Goedel's Theorem and Aquinas
James Chastek over at Just Thomism had an interesting post today about the futility of demanding proof of everything. thomism.wordpress.com/
[They say everything must be demonstrated] because of apaedeusiam, i.e. lack of proper education or lack of sound learning. For it is a lack of proper education tht makes a man not know what things he must seek a demonstration of, and what things not, for all things cannot be demonstrated. For if all things might be demonstrated, then, since the same thing is not demonstrated by itself, but by another, there would be a circle in the demonstration. This cannot be, because then the same thing would be more and less known, as is clear in the first book of the Posterior Analytics. Or else, if the demonstration proceeded infinitely, there would not be a demonstration, because the conclusion of any demonstration traces its certitude by reduction to the first principles of demonstration, which would not exist if the demonstration proceeded upwards to infinity.

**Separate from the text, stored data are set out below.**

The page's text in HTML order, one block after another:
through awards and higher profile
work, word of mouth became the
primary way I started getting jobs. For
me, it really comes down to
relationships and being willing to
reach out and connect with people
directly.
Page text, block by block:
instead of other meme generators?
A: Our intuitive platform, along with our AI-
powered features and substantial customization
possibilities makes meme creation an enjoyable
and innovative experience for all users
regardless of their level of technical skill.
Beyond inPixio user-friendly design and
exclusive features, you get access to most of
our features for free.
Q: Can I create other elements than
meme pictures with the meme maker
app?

Sententia libri Metaphysicae, lib. 4 l. 6 n. 12
Et hoc propter apaedeusiam, idest ineruditionem sive indisciplinationem. Est enim ineruditio, quod homo nesciat quorum oportet quaerere demonstrationem, et quorum non: non enim possunt omnia demonstrari. Si enim omnia demonstrarentur, cum idem per seipsum non demonstretur, sed per aliud, oporteret esse circulum in demonstrationibus. Quod esse non potest: quia sic idem esset notius et minus notum, ut patet in primo posteriorum. Vel oporteret procedere in infinitum. Sed, si in infinitum procederetur, non esset demonstratio; quia quaelibet demonstrationis conclusio redditur certa per reductionem eius in primum demonstrationis principium: quod non esset si in infinitum demonstratio sursum procederet.
It is tempting for a one-time mathematician to see in the boldface an early intuition of Goedel: that not all statements withing a discourse can be proven within the discourse. But Aquinas is really being more general than that. He is mocking the old recreation of dictionary chasing, in which the sophomore discovers that each word in the dictionary is defined in terms of other words, and that these definitions can be chased indefinitely. Aquinas might be better translated as "not all things can be demonstrated" since to say "all things cannot be demonstrated" sounds too much as if nothing can be. What he meant was that somewhere there had to be first principles, axioms, definitions, etc. that were accepted as being more certainly known.

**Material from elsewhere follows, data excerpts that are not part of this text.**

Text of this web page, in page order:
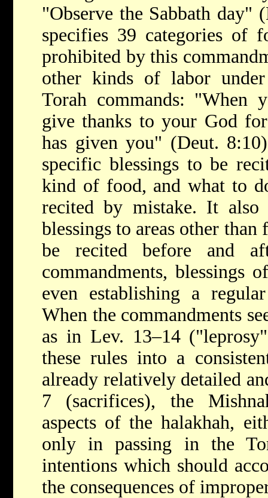
"Observe the Sabbath day"
specifies 39 categories of
prohibited by this
other kinds of labor
Torah commands: "When
give thanks to your God
has given you" (Deut.
specific blessings to be
kind of food, and what to
recited by mistake. It also
blessings to areas other
be recited before and
commandments, blessings
even establishing a
When the commandments
as in Lev. 13–14
these rules into a
already relatively detailed
7 (sacrifices), the
aspects of the halakhah,
only in passing in the
intentions which should
the consequences of
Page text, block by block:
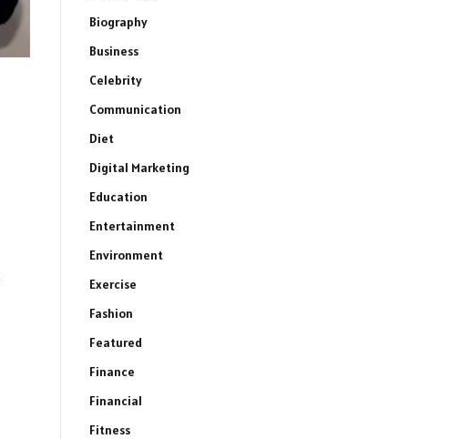
Biography
Business
Celebrity
Communication
Diet
Digital Marketing
Education
Entertainment
Environment
Exercise
Fashion
Featured
Finance
Financial
Fitness

(BTW, it is good to see i.e. in its original incarnation as id est [idest].)
Chastek makes the same point. ( Collapse )
While on the ancient and medieval account of science (which still survives in science to this day), the goal of science is to move forward from one's starting points (principles, theorems, theories etc), for the ill educated man, the goal of education is exactly opposite: he must go backwards from presuppositions and show how they continually betray more presuppositions that must also in turn be destroyed
Which explains much of the post-modern dilemma. Notice how people, in order to question something simple and obvious, often bring up things that are flimsy and insubstantial -- like "potential persons" or "multiple universes" or [somehow] "emergent property" hand-waving. Hume, because he did not like the way arguments from causation ended up, decided to deny causation entirely.